Amazon Sidewalk communication network is one of the 3 core components of the Sidewalk Device-To-Cloud (DTC) platform which includes:
Sidewalk connectivity network: The Sidewalk network is built and operated by crowdsourcing participating customers who enable the Sidewalk network using consumer bridge devices such as the Amazon Echo and Ring devices.
Sidewalk end-devices: Includes Amazon Ring devices and third-party end-devices that are embedded with Sidewalk radio chipsets running the proprietary network protocol and security certificates required to communicate on the Sidewalk network.
Sidewalk Network Server: The Sidewalk network server verifies and routes the data packets from end devices to the application servers.
The #Sidewalk platform is a Device-to-Cloud platform that is built on a crowdsourced, shared #IoT network that connects Sidewalk end devices with enterprise applications using the #AWS IoT Core. The AWS IoT core also offers developers application-level services and security among other functionalities. The application servers hosting the end devices and applications can either use AWS or third-party cloud application services.
How does Amazon monetise the Sidewalk platform when the Sidewalk network Is free?
By integrating the Sidewalk connectivity network, with the AWS cloud services, Amazon monetizes the data sent by Sidewalk-enabled devices to the AWS cloud. As enterprises use the crowd-sourced network to connect their devices, enterprise customers are charged a small fee every time a Sidewalk device transmits data to the sidewalk network server located in the AWS IoT core. In the near term, the revenues from data alone will be negligible as most of the Sidewalk end devices at the most transmit data a dozen times per day adding to a few Kbs of data per month.
However, over time as sidewalk-enabled devices generate millions of data packets that are routed via the AWS IoT core rules engine, this will help grow its opportunity pipeline for its cloud application services. Amazon Sidewalk will help drive enterprise demand and adoption of its cloud applications especially to manage (sort and query) through large volumes of small data packets sent by end devices. AWS will gain the most value as enterprises start to build applications to leverage its consumer and industrial IoT analytics services, especially advanced analytics services (machine learning and AI services) generating new revenue streams.

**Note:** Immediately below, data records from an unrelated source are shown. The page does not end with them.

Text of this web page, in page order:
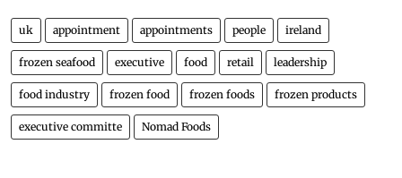
uk appointment appointments people ireland
frozen seafood executive food retail leadership
food industry frozen food frozen foods frozen products
executive committe Nomad Foods
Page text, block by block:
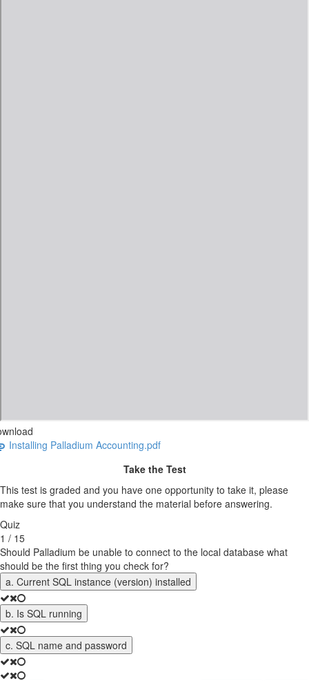
Installing Palladium Accounting.pdf
Take the Test
This test is graded and you have one opportunity to take it, please
make sure that you understand the material before answering.
Quiz
1 / 15
Should Palladium be unable to connect to the local database what
should be the first thing you check for?
a. Current SQL instance (version) installed
b. Is SQL running
c. SQL name and password
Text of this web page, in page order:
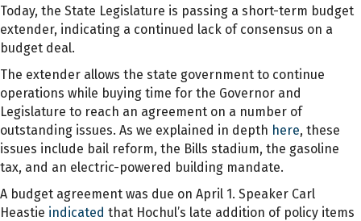
Today, the State Legislature is passing a short-term budget
extender, indicating a continued lack of consensus on a
budget deal.
The extender allows the state government to continue
operations while buying time for the Governor and
Legislature to reach an agreement on a number of
outstanding issues. As we explained in depth here, these
issues include bail reform, the Bills stadium, the gasoline
tax, and an electric-powered building mandate.
A budget agreement was due on April 1. Speaker Carl
Heastie indicated that Hochul’s late addition of policy items
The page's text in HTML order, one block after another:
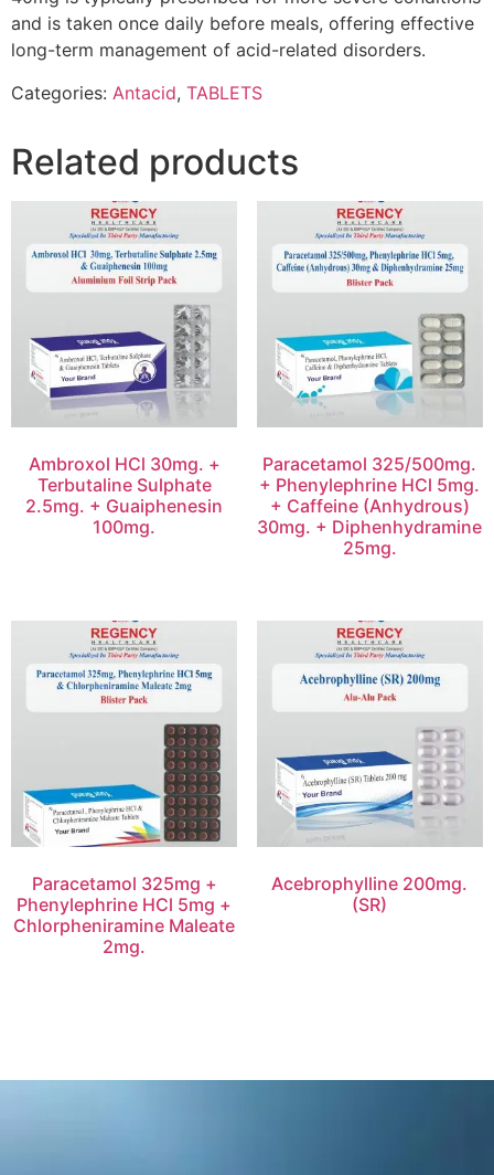
and is taken once daily before meals, offering effective
long-term management of acid-related disorders.
Categories: Antacid, TABLETS
Related products
Ambroxol HCl 30mg. +
Terbutaline Sulphate
2.5mg. + Guaiphenesin
100mg.
Paracetamol 325/500mg.
+ Phenylephrine HCl 5mg.
+ Caffeine (Anhydrous)
30mg. + Diphenhydramine
25mg.
Paracetamol 325mg +
Phenylephrine HCl 5mg +
Chlorpheniramine Maleate
2mg.
Acebrophylline 200mg.
(SR)
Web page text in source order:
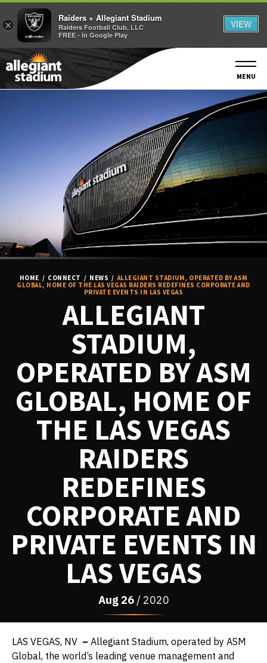
to
content
Accessibility
MENU
HOME / CONNECT / NEWS / ALLEGIANT STADIUM, OPERATED BY ASM
GLOBAL, HOME OF THE LAS VEGAS RAIDERS REDEFINES CORPORATE AND
PRIVATE EVENTS IN LAS VEGAS
ALLEGIANT
STADIUM,
OPERATED BY ASM
GLOBAL, HOME OF
THE LAS VEGAS
RAIDERS
REDEFINES
CORPORATE AND
PRIVATE EVENTS IN
LAS VEGAS
Aug 26/ 2020
LAS VEGAS, NV – Allegiant Stadium, operated by ASM
Global, the world’s leading venue management and
×
Raiders + Allegiant Stadium
Raiders Football Club, LLC
FREE - In Google Play
VIEW
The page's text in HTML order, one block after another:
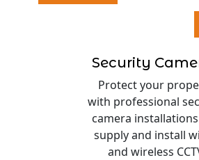
Security
Protect your
with professional
camera
supply and install
and wireless
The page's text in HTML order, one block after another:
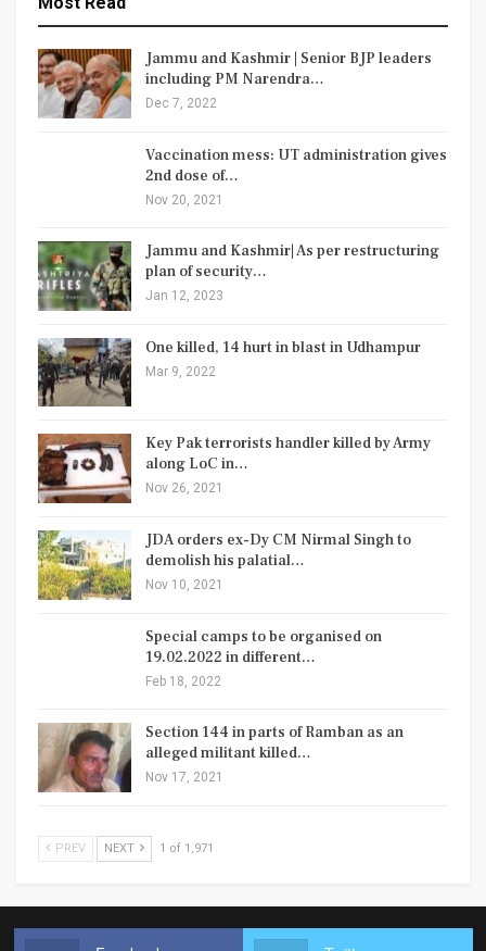
Jammu and Kashmir | Senior BJP leaders
including PM Narendra…
Dec 7, 2022
Vaccination mess: UT administration gives
2nd dose of…
Nov 20, 2021
Jammu and Kashmir| As per restructuring
plan of security…
Jan 12, 2023
One killed, 14 hurt in blast in Udhampur
Mar 9, 2022
Key Pak terrorists handler killed by Army
along LoC in…
Nov 26, 2021
JDA orders ex-Dy CM Nirmal Singh to
demolish his palatial…
Nov 10, 2021
Special camps to be organised on
19.02.2022 in different…
Feb 18, 2022
Section 144 in parts of Ramban as an
alleged militant killed…
Nov 17, 2021
PREV NEXT 1 of 1,971
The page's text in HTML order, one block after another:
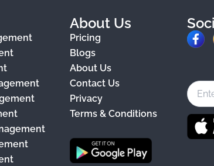
About Us
Pricing
Blogs
About Us
Contact Us
Privacy
Terms & Conditions
F
e
b
o
o
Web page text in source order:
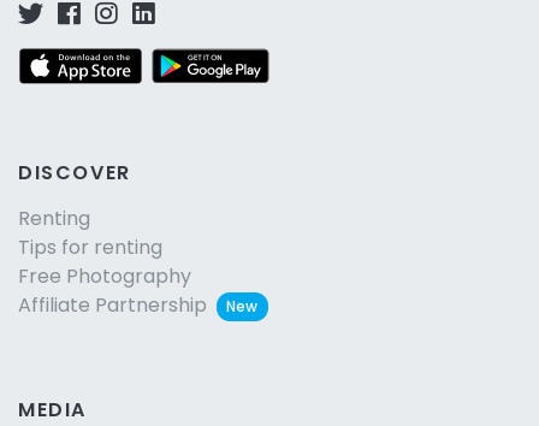
DISCOVER
Renting
Tips for renting
Free Photography
Affiliate Partnership
New
MEDIA

Overview of the Amazon Sidewalk network technology
Amazon Sidewalk Network is a Multi-Radio Access Network(#MRAN) wireless connectivity platform used to build a crowd-sourced, community-owned, Neighbourhood Area Network (NAN). The network is powered by mostly consumer Sidewalk bridge devices that use a small fraction of the customer's internet bandwidth (~80Kbps) and share it with other sidewalk customers to create a low-bandwidth, low-power #NAN.

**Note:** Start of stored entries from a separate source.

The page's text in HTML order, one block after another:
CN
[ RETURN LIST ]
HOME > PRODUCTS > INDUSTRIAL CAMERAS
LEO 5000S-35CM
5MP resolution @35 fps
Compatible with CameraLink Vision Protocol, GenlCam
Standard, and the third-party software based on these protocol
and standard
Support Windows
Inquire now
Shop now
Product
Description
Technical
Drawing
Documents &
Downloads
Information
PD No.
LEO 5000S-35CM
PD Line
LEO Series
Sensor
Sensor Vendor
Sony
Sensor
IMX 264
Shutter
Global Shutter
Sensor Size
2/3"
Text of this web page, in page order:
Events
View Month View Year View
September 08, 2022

Amazon customers who had already set up a sidewalk gateway device (Echo Or Ring devices) at the time of the launch in early 2020, an over-the-air (#OTA) update automatically connected the edge gateway to the network. Echo or Ring customers have the option to turn off the Sidewalk network feature at any time. This OTA update route to create the Sidewalk network without customers’ prior consent is unlikely to be used in European countries with strict laws protecting customer privacy.
In return for the customer's participation, Amazon manages the network to create a city-wide network which end-users can use for free to connect their third-party sidewalk-enabled devices. The Sidewalk network is available for free to other enterprises to offer consumer and enterprise IoT solutions using Sidewalk-enabled 3rd party devices.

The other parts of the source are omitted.